=== Section Start ===

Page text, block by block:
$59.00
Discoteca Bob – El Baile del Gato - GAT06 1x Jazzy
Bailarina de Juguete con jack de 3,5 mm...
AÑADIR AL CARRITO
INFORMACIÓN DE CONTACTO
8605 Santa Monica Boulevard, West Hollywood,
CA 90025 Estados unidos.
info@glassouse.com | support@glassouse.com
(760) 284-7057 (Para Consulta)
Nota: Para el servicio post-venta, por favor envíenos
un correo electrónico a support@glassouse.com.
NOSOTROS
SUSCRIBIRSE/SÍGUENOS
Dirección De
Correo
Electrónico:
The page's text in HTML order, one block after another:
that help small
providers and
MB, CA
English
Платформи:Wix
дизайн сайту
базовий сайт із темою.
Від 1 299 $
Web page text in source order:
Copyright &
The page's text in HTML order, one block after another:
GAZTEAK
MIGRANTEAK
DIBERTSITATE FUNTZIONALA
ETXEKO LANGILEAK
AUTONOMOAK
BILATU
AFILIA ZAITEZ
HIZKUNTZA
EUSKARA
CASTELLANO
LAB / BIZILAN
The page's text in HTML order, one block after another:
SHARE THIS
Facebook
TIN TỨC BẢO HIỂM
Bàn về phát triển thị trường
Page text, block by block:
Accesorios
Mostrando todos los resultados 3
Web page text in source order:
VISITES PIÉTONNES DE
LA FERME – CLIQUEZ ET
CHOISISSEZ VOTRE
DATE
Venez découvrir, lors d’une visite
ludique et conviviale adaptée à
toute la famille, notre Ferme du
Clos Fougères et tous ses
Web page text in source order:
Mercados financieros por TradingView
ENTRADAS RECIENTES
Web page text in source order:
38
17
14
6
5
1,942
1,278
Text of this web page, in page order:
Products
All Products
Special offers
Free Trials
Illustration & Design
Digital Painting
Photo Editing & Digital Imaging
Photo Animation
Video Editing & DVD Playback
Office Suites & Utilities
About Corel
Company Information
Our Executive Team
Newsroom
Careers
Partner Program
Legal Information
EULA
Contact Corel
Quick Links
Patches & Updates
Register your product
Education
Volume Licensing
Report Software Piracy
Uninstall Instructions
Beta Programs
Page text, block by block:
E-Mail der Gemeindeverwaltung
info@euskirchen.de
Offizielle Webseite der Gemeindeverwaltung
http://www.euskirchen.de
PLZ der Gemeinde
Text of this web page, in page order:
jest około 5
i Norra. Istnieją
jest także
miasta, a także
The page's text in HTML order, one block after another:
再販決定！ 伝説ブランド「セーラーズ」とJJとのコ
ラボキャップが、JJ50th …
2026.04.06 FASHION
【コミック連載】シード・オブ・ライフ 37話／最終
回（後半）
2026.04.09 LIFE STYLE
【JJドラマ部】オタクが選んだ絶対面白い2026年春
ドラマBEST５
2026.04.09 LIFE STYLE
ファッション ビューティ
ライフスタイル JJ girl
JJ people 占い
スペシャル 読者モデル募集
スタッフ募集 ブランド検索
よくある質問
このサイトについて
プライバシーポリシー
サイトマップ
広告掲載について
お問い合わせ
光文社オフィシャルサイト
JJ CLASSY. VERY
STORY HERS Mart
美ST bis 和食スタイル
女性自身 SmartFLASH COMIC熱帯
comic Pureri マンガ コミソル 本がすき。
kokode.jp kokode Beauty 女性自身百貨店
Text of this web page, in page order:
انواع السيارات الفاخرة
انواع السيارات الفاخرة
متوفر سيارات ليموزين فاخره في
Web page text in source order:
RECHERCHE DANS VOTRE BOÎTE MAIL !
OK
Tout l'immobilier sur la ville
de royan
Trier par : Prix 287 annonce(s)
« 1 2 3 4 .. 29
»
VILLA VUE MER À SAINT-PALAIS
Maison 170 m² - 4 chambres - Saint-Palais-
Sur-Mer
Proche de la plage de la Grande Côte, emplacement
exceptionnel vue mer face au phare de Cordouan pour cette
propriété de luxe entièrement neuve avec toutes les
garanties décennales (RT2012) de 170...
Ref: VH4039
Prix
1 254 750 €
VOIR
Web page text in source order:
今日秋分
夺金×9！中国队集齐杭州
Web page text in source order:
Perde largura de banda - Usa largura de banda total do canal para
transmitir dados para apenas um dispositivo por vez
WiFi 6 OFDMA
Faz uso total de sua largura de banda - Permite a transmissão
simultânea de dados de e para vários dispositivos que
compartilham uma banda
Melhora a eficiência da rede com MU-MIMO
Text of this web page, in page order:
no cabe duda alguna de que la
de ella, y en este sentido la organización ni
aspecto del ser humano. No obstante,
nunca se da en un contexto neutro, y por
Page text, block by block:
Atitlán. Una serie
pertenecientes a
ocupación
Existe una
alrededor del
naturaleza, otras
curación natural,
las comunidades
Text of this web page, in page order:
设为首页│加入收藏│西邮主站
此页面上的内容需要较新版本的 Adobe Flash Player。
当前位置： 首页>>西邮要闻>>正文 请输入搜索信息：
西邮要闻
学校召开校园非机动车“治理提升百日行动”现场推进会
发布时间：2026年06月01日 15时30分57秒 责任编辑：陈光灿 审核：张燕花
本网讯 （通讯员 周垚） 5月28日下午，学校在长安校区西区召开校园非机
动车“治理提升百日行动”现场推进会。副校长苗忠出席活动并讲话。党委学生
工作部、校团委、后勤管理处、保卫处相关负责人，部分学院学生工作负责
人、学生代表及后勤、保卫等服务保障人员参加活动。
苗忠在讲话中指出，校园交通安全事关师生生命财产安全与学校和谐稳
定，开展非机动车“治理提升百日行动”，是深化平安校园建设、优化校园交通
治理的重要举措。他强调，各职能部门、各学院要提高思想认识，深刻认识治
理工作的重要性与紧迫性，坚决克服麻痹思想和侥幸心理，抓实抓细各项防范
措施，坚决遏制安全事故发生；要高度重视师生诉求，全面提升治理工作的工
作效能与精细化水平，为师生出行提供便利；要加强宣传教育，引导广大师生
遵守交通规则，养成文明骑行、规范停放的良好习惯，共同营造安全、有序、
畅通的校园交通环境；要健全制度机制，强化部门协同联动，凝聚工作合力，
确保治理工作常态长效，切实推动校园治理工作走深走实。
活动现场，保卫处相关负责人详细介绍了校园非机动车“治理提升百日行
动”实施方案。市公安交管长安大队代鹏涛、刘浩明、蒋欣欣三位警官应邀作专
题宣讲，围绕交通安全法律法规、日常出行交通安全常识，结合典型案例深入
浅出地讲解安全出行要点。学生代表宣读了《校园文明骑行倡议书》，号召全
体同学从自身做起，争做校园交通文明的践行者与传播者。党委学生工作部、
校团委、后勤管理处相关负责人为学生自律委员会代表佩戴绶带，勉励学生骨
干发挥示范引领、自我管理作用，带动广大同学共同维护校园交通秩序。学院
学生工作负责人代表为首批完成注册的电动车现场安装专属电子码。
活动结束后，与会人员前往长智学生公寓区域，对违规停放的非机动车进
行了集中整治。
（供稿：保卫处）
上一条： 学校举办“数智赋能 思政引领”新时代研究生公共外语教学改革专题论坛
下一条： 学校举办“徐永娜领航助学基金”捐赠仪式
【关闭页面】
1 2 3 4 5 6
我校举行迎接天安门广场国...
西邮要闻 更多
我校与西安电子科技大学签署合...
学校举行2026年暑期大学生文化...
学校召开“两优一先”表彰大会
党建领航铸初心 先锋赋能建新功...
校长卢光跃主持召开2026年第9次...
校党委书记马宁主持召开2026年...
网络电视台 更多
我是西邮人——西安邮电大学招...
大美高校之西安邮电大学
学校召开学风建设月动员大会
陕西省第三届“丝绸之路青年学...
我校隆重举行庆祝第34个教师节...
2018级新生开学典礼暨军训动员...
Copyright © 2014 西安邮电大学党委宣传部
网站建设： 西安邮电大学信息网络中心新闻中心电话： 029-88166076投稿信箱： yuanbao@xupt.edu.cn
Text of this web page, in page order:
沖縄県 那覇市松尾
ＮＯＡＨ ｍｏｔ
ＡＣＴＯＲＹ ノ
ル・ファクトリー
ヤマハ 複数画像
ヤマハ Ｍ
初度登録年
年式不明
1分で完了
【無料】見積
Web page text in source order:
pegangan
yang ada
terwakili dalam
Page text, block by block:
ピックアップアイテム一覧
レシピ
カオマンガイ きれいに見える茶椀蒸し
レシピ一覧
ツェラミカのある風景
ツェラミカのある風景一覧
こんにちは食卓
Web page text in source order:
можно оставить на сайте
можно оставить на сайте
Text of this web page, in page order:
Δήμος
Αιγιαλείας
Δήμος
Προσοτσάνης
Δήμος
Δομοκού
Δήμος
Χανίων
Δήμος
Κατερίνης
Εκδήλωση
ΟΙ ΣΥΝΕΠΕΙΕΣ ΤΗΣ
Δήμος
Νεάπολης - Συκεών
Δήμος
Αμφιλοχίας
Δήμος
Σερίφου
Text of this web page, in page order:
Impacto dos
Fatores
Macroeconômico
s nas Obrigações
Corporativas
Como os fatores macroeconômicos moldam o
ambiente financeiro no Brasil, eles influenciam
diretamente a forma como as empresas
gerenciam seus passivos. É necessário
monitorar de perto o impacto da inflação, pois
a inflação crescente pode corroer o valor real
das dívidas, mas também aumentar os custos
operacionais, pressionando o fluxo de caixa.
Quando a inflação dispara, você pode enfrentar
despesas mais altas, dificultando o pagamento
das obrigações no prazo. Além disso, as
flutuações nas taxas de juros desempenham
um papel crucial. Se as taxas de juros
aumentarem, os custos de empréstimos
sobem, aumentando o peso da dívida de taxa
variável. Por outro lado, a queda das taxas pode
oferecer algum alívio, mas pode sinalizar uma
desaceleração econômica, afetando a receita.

=== Section End ===

» ACTIVITY
The answer is the run of lines above from the line containing "ambiente financeiro no" through the line containing "das dívidas, mas também aumentar os custos", copied exactly and alone.

» RESULT OF THE EXERCISE
ambiente financeiro no Brasil, eles influenciam
diretamente a forma como as empresas
gerenciam seus passivos. É necessário
monitorar de perto o impacto da inflação, pois
a inflação crescente pode corroer o valor real
das dívidas, mas também aumentar os custos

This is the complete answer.